EXERCISE AIM:
Nothing but the lines from the one containing "độ. Khoảng 2" through the last line of the records below should be written out, each exactly as it stands.

Top of DATASET CONTENT

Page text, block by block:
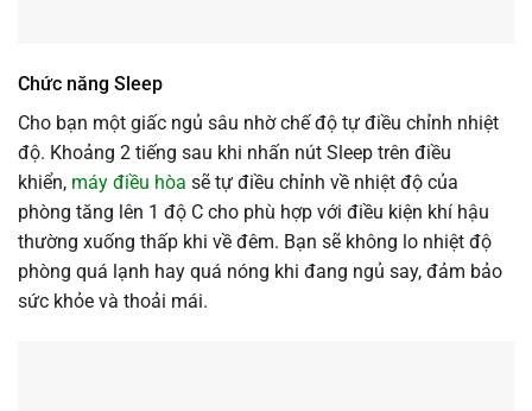
Chức năng Sleep
Cho bạn một giấc ngủ sâu nhờ chế độ tự điều chỉnh nhiệt
độ. Khoảng 2 tiếng sau khi nhấn nút Sleep trên điều
khiển, máy điều hòa sẽ tự điều chỉnh về nhiệt độ của
phòng tăng lên 1 độ C cho phù hợp với điều kiện khí hậu
thường xuống thấp khi về đêm. Bạn sẽ không lo nhiệt độ
phòng quá lạnh hay quá nóng khi đang ngủ say, đảm bảo
sức khỏe và thoải mái.

Bottom of DATASET CONTENT

RESPONSE BOX:
độ. Khoảng 2 tiếng sau khi nhấn nút Sleep trên điều
khiển, máy điều hòa sẽ tự điều chỉnh về nhiệt độ của
phòng tăng lên 1 độ C cho phù hợp với điều kiện khí hậu
thường xuống thấp khi về đêm. Bạn sẽ không lo nhiệt độ
phòng quá lạnh hay quá nóng khi đang ngủ say, đảm bảo
sức khỏe và thoải mái.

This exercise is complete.